Directions for this task » Nothing in the copy should be a picture; everything else in the listing is to be restated exactly.
========================================================================
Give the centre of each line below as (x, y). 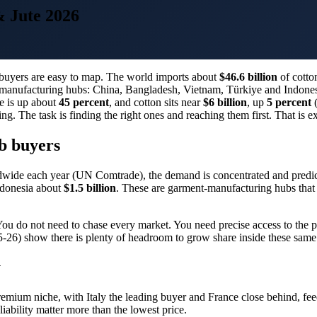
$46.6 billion (248, 76)
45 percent (84, 102)
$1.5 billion (90, 188)
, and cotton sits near (156, 102)
========================================================================
Exercise result »
Give the centre of each line below as (x, y). 
$46.6 billion (248, 76)
45 percent (84, 102)
$1.5 billion (90, 188)
, and cotton sits near (156, 102)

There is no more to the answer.